I understand that Paul speaks highly of men who “aspire[] to the office of overseer,” stating that such an individual “desires a noble task” [see 1 TIMOTHY 3:1].
However, all the desire one can muster will not move the hand of God—He must appoint; man must not promote himself.
Moreover, God’s appointment does not appear to be precipitous or capricious—He has planned whom He would have to serve Him and in what capacity such service is to be rendered long before an individual ever imagined that he would be serving the Living God.
We know that the redeemed are elect from before the foundations of the world.
Paul writes, “Blessed be the God and Father of our Lord Jesus Christ, who has blessed us in Christ with every spiritual blessing in the heavenly places, even as he chose us in him before the foundation of the world, that we should be holy and blameless before him.

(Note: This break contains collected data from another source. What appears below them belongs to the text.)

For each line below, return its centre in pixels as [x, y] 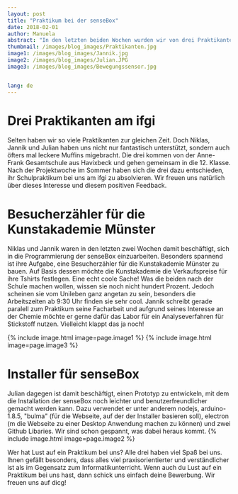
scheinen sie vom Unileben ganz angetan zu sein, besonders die [102, 294]
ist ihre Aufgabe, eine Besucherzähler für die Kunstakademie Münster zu [113, 264]
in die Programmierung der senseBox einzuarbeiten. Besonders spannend [115, 257]
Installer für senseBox [73, 374]
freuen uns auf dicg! [37, 483]
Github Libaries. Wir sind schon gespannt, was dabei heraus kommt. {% [112, 431]
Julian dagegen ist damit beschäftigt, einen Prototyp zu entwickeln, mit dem [118, 393]
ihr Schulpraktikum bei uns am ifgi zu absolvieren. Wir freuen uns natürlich [116, 178]
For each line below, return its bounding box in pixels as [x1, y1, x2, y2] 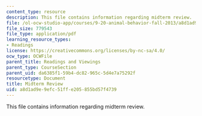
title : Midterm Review [6, 81, 63, 87]
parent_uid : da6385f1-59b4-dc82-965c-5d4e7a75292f [6, 70, 136, 76]
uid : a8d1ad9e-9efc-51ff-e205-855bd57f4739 [6, 87, 117, 93]
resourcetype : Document [6, 75, 66, 81]
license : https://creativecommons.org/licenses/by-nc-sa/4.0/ [6, 48, 165, 54]
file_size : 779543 [6, 25, 52, 32]
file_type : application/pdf [6, 31, 77, 37]
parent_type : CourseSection [6, 64, 77, 71]
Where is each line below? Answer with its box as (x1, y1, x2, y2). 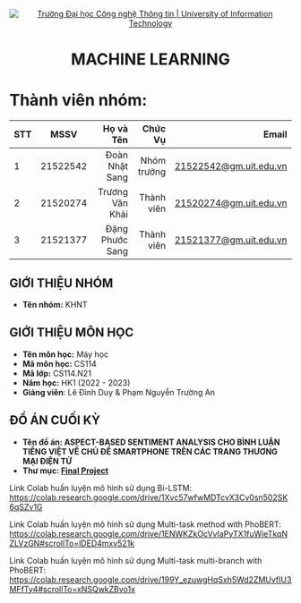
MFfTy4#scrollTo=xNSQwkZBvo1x (9, 583, 136, 594)
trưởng (137, 166, 167, 178)
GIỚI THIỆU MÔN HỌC (9, 325, 134, 340)
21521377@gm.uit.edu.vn (174, 234, 288, 246)
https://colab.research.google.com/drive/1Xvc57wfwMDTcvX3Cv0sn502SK (9, 492, 288, 503)
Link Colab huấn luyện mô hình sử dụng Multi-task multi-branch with (9, 555, 262, 565)
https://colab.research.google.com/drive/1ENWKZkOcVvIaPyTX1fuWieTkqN (9, 528, 288, 539)
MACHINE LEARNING (71, 49, 230, 70)
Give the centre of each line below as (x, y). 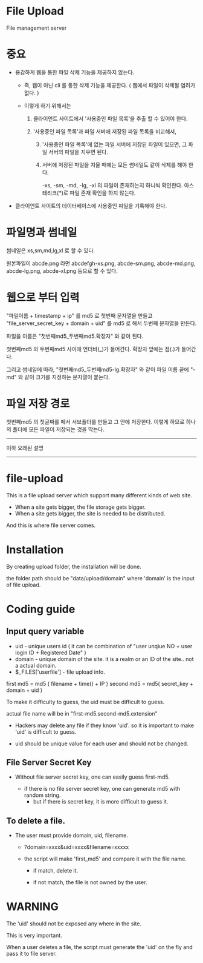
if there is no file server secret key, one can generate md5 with (102, 789)
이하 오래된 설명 (25, 448)
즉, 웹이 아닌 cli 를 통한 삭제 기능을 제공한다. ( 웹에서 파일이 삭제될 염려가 (110, 85)
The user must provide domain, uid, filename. (72, 836)
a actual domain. (36, 665)
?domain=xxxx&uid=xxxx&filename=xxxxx (76, 847)
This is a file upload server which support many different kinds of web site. (99, 495)
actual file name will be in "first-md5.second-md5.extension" (82, 713)
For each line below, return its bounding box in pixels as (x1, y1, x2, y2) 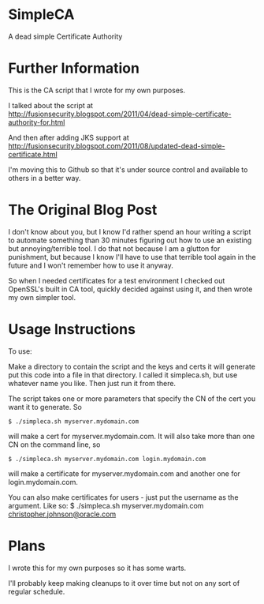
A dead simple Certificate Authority (8, 32, 123, 41)
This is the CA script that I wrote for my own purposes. (8, 85, 186, 95)
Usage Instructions (8, 321, 136, 338)
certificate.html (8, 149, 58, 159)
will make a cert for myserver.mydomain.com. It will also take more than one (8, 431, 255, 441)
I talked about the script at (8, 100, 93, 110)
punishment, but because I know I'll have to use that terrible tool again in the (8, 252, 256, 261)
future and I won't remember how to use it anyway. (8, 261, 173, 270)
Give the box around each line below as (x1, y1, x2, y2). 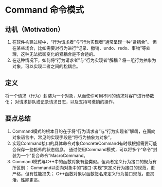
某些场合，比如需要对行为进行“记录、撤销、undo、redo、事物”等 (16, 45, 146, 51)
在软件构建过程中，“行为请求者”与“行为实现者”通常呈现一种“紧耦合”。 (12, 39, 152, 45)
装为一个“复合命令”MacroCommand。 (12, 153, 88, 158)
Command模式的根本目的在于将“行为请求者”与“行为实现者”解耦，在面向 (12, 128, 156, 134)
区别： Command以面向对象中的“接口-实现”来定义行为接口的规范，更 (16, 165, 155, 170)
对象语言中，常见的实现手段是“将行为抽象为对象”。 (12, 134, 114, 140)
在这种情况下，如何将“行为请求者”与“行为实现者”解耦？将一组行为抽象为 (12, 57, 157, 63)
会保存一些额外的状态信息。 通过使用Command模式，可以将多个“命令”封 (12, 146, 157, 152)
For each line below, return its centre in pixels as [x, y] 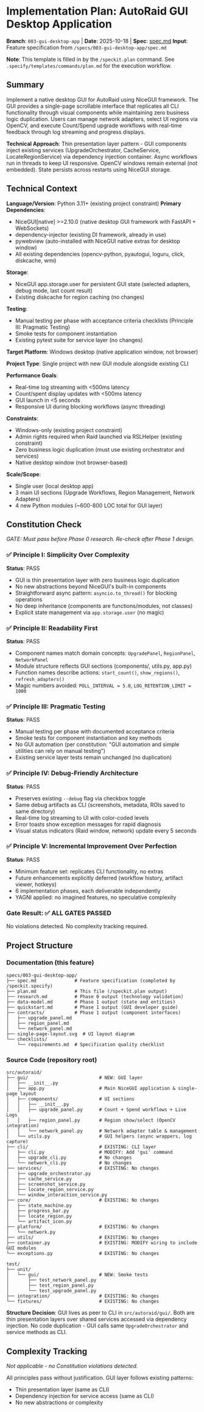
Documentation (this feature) [50, 963]
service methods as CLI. [37, 1332]
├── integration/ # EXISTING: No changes [83, 1296]
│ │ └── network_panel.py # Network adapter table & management [102, 1131]
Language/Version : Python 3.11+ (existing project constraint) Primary [94, 203]
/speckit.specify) [30, 986]
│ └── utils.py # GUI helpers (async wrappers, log [99, 1136]
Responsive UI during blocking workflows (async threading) [90, 407]
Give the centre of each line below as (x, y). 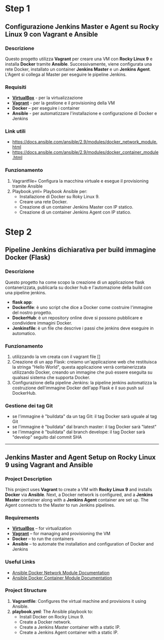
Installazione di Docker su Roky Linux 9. (60, 196)
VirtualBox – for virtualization (42, 528)
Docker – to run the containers (43, 539)
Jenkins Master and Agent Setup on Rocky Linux (81, 457)
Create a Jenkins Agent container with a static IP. (69, 632)
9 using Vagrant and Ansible (49, 465)
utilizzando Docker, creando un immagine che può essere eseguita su (82, 372)
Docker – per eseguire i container (46, 108)
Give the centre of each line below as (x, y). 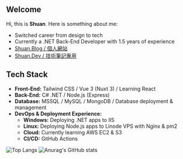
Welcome (24, 10)
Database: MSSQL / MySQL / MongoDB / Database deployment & (94, 101)
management (30, 107)
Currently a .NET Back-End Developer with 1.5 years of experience (94, 41)
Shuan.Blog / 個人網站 (41, 48)
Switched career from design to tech (59, 35)
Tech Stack (27, 75)
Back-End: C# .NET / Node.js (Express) (62, 95)
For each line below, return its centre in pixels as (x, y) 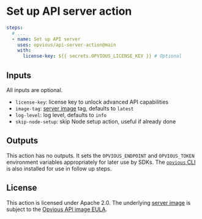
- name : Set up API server (46, 39)
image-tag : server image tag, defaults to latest (74, 108)
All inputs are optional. (35, 90)
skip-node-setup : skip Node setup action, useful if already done (95, 121)
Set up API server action (69, 11)
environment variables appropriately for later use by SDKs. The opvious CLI (101, 162)
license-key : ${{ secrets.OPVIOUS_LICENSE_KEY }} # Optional (102, 56)
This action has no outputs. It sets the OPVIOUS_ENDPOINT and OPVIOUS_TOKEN (100, 155)
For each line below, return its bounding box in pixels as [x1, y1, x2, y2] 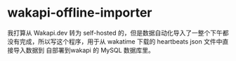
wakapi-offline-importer [7, 5, 152, 21]
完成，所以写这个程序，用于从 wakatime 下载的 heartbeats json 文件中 [19, 37, 223, 46]
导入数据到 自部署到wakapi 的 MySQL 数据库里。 [13, 46, 155, 54]
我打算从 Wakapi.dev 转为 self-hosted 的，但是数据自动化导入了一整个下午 [7, 28, 223, 37]
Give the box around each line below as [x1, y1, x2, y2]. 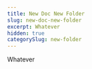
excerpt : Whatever [7, 23, 60, 30]
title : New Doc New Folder [7, 10, 85, 17]
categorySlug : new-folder [7, 36, 82, 43]
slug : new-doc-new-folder [7, 17, 82, 24]
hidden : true [7, 29, 45, 37]
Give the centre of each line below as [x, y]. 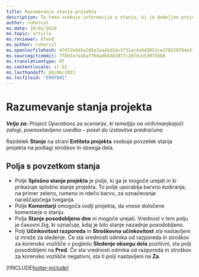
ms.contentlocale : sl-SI [37, 67]
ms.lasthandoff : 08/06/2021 [41, 72]
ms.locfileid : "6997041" [37, 78]
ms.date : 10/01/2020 [32, 28]
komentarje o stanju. [40, 212]
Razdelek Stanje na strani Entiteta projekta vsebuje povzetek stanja [89, 141]
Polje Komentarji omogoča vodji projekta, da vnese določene [89, 206]
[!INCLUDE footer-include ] [38, 268]
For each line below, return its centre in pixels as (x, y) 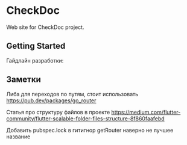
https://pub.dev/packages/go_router (51, 100)
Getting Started (36, 46)
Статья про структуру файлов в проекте (58, 112)
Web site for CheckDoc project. (45, 27)
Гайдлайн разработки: (35, 60)
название (18, 137)
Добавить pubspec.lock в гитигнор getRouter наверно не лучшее (90, 130)
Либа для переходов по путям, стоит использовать (72, 94)
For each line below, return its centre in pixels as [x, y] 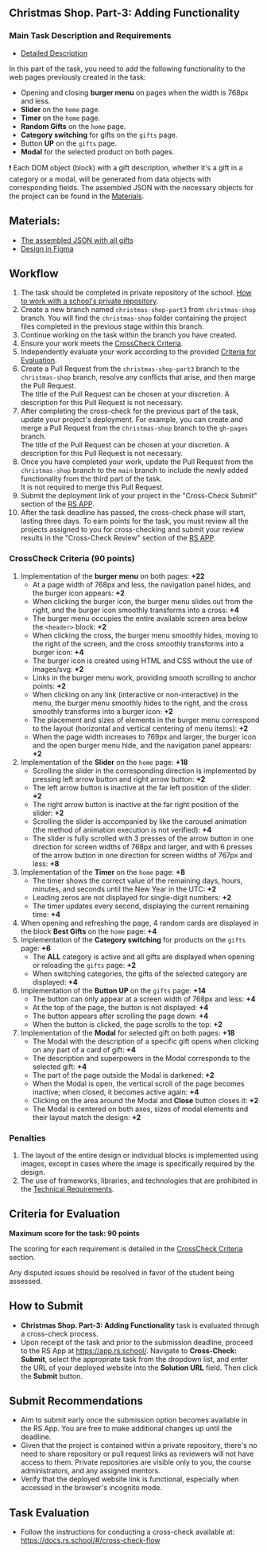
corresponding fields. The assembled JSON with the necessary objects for [131, 187]
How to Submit [46, 1306]
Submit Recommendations [76, 1401]
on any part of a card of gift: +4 [84, 1049]
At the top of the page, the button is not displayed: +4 [120, 1007]
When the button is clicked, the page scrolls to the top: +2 [128, 1024]
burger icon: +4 [58, 652]
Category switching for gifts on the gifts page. [99, 135]
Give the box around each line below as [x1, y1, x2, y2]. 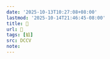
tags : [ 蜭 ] [6, 32, 34, 38]
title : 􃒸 [6, 20, 29, 26]
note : [6, 44, 20, 50]
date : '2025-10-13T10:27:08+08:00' [6, 9, 98, 15]
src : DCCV [6, 37, 32, 44]
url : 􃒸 [6, 26, 23, 33]
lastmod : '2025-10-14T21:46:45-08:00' [6, 15, 106, 21]
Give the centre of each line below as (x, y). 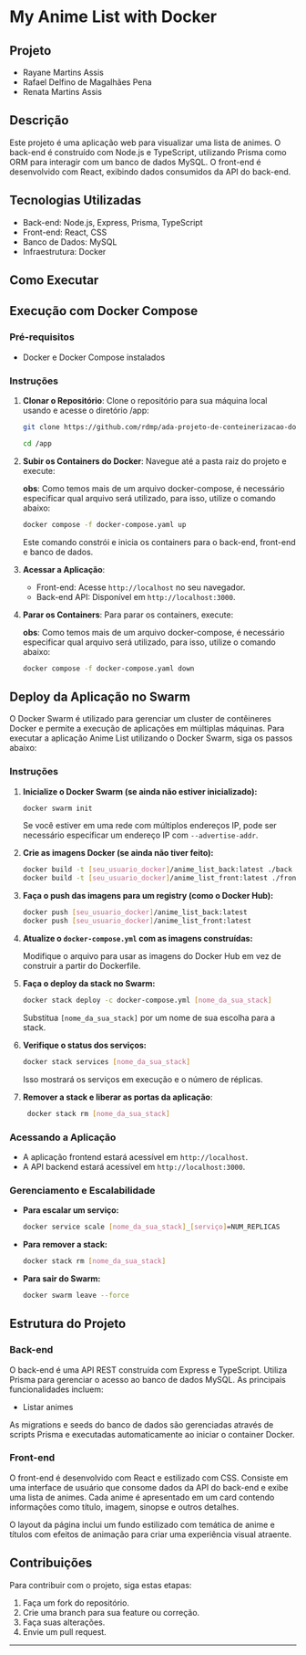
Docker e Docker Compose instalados (94, 357)
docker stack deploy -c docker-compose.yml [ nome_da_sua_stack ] (147, 1000)
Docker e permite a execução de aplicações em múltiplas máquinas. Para (147, 729)
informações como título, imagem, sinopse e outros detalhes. (124, 1507)
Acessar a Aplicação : (64, 569)
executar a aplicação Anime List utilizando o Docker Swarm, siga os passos (151, 738)
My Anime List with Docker (113, 17)
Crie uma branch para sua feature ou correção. (111, 1612)
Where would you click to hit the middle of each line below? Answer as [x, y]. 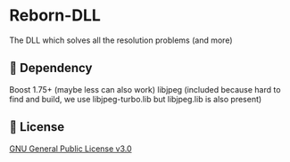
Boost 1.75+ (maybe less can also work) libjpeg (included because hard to [145, 89]
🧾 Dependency [51, 68]
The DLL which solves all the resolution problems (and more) [121, 40]
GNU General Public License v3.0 [70, 149]
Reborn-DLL [55, 16]
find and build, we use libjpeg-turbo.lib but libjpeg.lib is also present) [136, 99]
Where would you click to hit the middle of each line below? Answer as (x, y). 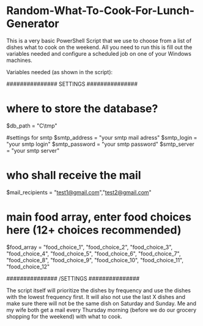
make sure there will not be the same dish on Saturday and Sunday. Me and (102, 303)
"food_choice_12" (28, 267)
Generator (33, 24)
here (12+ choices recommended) (94, 230)
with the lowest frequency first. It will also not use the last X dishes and (96, 297)
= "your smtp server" (33, 150)
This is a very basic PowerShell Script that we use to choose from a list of (99, 40)
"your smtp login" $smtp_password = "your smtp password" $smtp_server (100, 144)
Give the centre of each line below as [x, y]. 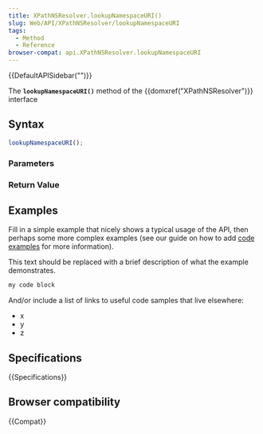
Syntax [26, 124]
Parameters [31, 163]
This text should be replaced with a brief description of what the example [128, 262]
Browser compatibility [65, 402]
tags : [17, 30]
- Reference [35, 45]
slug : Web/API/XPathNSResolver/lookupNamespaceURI [94, 23]
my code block [32, 285]
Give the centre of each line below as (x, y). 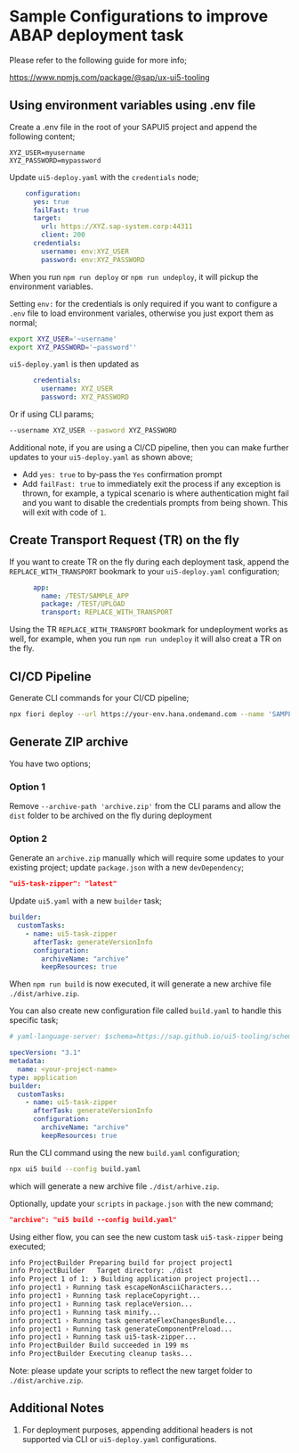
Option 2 (28, 838)
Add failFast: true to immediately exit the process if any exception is (152, 483)
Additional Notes (57, 1408)
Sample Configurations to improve (139, 17)
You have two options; (50, 764)
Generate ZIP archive (69, 742)
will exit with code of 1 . (64, 512)
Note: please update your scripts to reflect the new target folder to (131, 1371)

In love he predestined us for adoption as sons through Jesus Christ, according to the purpose of his will, to the praise of his glorious grace, with which he has blessed us in the Beloved” [EPHESIANS 1:3-6].
Therefore, since we were chosen in Christ “before the foundation of the world,” is it difficult to understand that those whom He will appoint to holy service are likewise appointed before they are even conceived?
If God gives life, then there is no difficulty to realise that He can appoint whom He wills to serve in whatever capacity He deems best.
Thus, we likewise see the LORD God speaking through Isaiah,
“But now hear, O Jacob my servant,
Israel whom I have chosen!
Thus says the LORD who made you,
who formed you from the womb and will help you:
Fear not, O Jacob my servant,
Jeshurun whom I have chosen.”
[ISAIAH 44:1, 2]
Take note of a simple matter when God says,
“Thus says the LORD who made you,
who formed you from the womb and will help you:”
[ISAIAH 44:2]
The pronoun is masculine, singular in this strophe.
Though God appears to be speaking broadly to the nation, He addresses Israel as one someone in the womb.
It is a means by which God is affirming the sanctity of the unborn child, even in the womb.